Let \(\mathbf{A} \in \mathbb{R}^{m \times n}\) have SVD \(\mathbf{A} = \mathbf{U} \boldsymbol{\Sigma} \mathbf{V}^\top\) and define \(\mathbf{A}_k = \sum_{i=1}^k \boldsymbol{\sigma}_i \mathbf{u}_i \mathbf{v}_i\). \(\mathbf{A}_k\) solves the optimization problem \[ \min_{\text{B of rank k}} \| \mathbf{A} - \mathbf{B} \|_* \] for \(* = \{2, F\}\). Furthermore, \[ \| \mathbf{A} - \mathbf{A}_k \|_2 = \boldsymbol{\sigma}_{k+1}, \quad \| \mathbf{A} - \mathbf{A}_k \|_F = \left(\sum_{i=k+1}^{\min(m, n)} \boldsymbol{\sigma}_i\right). \]

where \[ \| \mathbf{X} \|_2 = \boldsymbol{\sigma}_{\text{max}} \quad \text{and} \quad \| \mathbf{X} \|_F = \sqrt{\sum_{i, j}^{mn} x_{i,j}}. \]

Eckart-Young-Mirsky Theorem

Singular values measure how much each rank-one component contributes.
Keep the biggest \(k\) components and you lose exactly the next singular value in spectral norm and the squared sum of the remaining singular values in Frobenius norm, \[ \| \mathbf{A} - \mathbf{A}_k \|_2 = \boldsymbol{\sigma}_{k+1}, \quad \| \mathbf{A} - \mathbf{A}_k \|_F = \left(\sum_{i=k+1}^{\min(m, n)} \boldsymbol{\sigma}_i\right). \]

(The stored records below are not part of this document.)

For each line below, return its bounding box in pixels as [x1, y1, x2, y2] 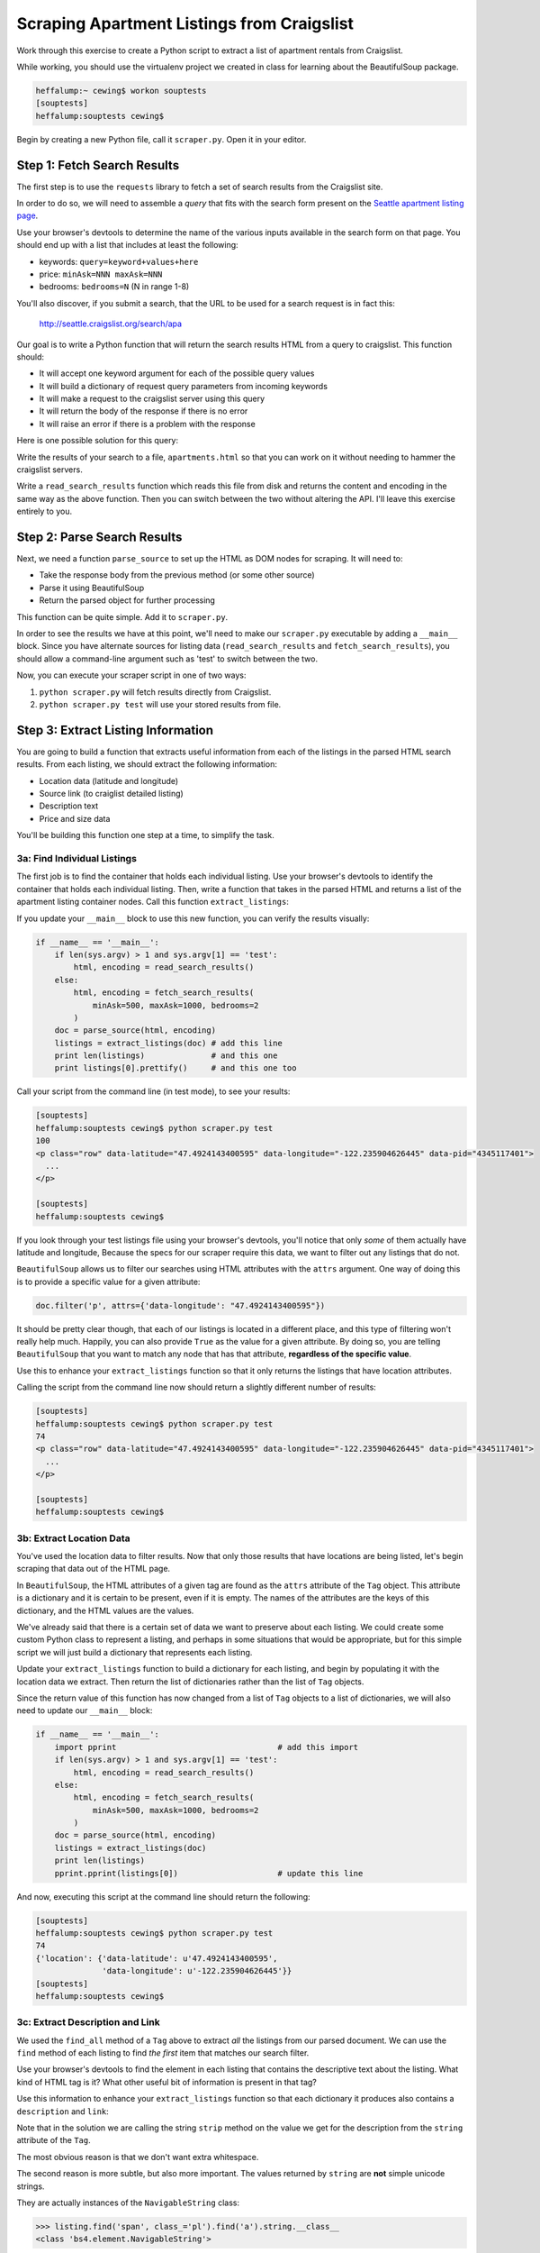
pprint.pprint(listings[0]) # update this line [54, 1868, 364, 1878]
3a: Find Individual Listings [16, 853, 137, 865]
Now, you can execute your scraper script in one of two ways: [16, 670, 247, 680]
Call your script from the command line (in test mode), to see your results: [16, 1086, 291, 1097]
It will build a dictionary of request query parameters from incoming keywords [39, 380, 328, 391]
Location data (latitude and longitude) [39, 775, 179, 786]
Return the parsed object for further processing [39, 595, 216, 606]
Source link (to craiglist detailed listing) [39, 789, 184, 799]

Application to Compression

This image can be represented by a matrix \(\mathbf{A} \in \mathbb{R}^{921 \times 1620}\).
The SVD gives us \(\mathbf{A} = \mathbf{U} \boldsymbol{\Sigma} \mathbf{V}^\top\) where
- \(\mathbf{U} \in \mathbb{R}^{921 \times 921}\)
- \(\boldsymbol{\Sigma} \in \mathbb{R}^{921 \times 1620}\)
- \(\mathbf{V} \in \mathbb{R}^{1620 \times 1620}\)

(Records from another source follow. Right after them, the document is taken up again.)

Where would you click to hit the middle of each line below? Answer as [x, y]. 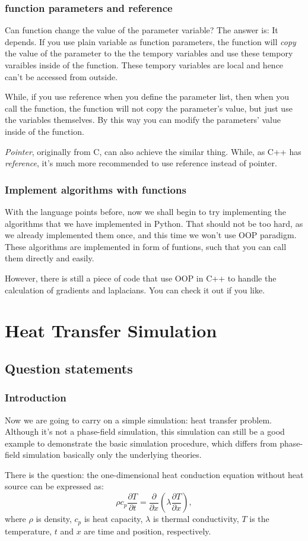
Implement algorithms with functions [96, 189]
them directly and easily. [50, 258]
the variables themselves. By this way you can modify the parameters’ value [143, 120]
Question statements [69, 368]
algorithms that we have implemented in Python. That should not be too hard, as [154, 223]
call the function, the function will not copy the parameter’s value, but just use [149, 108]
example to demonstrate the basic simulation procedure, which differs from [141, 443]
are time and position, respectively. [147, 531]
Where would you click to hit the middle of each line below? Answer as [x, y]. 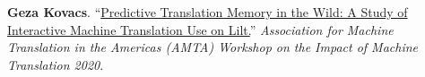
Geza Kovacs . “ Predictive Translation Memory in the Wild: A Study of [208, 12]
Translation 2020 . [56, 64]
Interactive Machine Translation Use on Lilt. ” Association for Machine [200, 29]
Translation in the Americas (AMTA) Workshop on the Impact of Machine [213, 47]
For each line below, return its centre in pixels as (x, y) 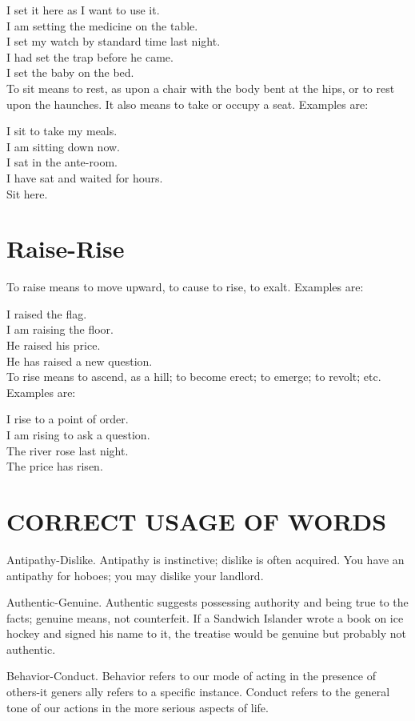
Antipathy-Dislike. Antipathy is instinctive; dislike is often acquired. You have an (206, 559)
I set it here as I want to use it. (83, 10)
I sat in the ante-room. (62, 162)
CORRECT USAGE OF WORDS (197, 521)
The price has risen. (55, 466)
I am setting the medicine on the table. (102, 25)
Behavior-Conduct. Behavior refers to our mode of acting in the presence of (191, 676)
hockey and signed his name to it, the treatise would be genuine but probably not (207, 633)
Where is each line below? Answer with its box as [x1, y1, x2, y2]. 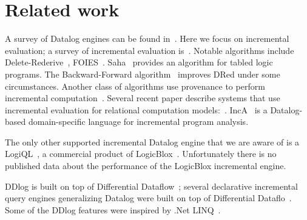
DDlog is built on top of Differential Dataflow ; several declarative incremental [5, 179, 298, 192]
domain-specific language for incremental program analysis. [28, 115, 249, 128]
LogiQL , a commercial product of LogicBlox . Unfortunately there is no [5, 147, 277, 160]
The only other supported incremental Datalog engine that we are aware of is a [5, 135, 300, 148]
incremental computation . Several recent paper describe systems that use [5, 92, 280, 104]
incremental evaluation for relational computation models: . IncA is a [5, 103, 268, 116]
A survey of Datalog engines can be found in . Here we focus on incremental [5, 32, 289, 45]
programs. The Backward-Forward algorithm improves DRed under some [5, 67, 280, 80]

Singular Values in a Rectangular Matrix

\(\boldsymbol{\Sigma}\) is rectangular, so we have \(\min(921, 1620) = 921\) singular values.
What happens if we simply take the largest \(k = 920\) singular values? In other words, we only “compress” the image by removing the last singular value and vector?
This is a reduction in the rank of the original image by one, we should expect minimal noise reduction.

k = 921

k = 920

k = 919

k = 918

k = 500

k = 100

k = 50

k = 25

k = 2

But how does this compress?

Instead of storing \(m \times n\) numbers, we store \(m \times k + n \times k + k\) numbers
In our example, we have \(921 \times 1620 = 1492020\) numbers to store.
If we were to use \(k = 100\), we store \(921 \times 100 + 1620 \times 100 + 100 = 254200\) numbers
This is approximately \(17\)% the size of the original image!
But how do we determine the optimal number of \(k\) in practice?

Selecting k

We may use a scree plot, which shows us how much information we lose at each \(k\).

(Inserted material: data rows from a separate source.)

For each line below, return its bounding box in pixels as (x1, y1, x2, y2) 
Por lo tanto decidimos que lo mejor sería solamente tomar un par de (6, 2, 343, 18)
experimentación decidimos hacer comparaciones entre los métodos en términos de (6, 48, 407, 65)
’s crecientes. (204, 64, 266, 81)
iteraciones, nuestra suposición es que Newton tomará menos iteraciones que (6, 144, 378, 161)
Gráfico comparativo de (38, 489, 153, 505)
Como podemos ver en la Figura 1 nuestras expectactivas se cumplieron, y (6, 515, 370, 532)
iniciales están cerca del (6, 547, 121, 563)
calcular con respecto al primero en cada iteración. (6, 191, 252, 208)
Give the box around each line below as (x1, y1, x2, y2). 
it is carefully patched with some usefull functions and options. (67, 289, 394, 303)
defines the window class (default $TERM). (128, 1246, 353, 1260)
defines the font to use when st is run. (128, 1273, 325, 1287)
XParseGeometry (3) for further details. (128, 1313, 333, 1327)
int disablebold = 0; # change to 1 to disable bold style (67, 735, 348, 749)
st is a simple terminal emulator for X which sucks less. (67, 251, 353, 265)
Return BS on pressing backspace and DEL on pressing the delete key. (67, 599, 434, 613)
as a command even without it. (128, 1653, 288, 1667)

Cumulative Energy / Variance Explained

Alternatively, we may have a Cumulative Energy based estimator to estimate the number \(k\) in practice
Allows us to obtain a specific value \(k\) without relying on our judgement \[ k^* = \min \left( k: \frac{\sum_{i=1}^k \boldsymbol{\sigma}_i^2}{\sum_{i=1}^{\min(m, n)} \boldsymbol{\sigma}_i^2} \geq \tau\right) \]
Keep enough singular values to capture a fixed fraction of total variance or “energy”

Cumulative Energy / Variance Explained

S = svd_porco.S
τ = 0.999
cumulative_energy = cumsum(S.^2) ./ sum(S.^2)
k_star = findfirst(x -> x >= τ, cumulative_energy)

In keeping \(99.9\)% of the variance, I want to have \(k = 68\).
This reduced the image storage from \(1492020\) numbers to store to \(172856\) numbers to store.
The new image is approximately \(11\)% the size of the original image

Image with k = 68

Conclusion

SVD expresses an image as orthonormal matrices weighted by singular values – most visual information is concentrated in the first few components
Eckart-Young-Mirsky guarantees the truncated SVD is the optimal rank-\(k\) approximation (error controlled exactly by the discarded singular values in spectral/Frobenius norms).
Practical rule: pick \(k\) from a scree or cumulative-energy cutoff; e.g., \(99.9\)% energy at \(k=68\) reduced storage to \(\approx 11\)% with minimal visual loss.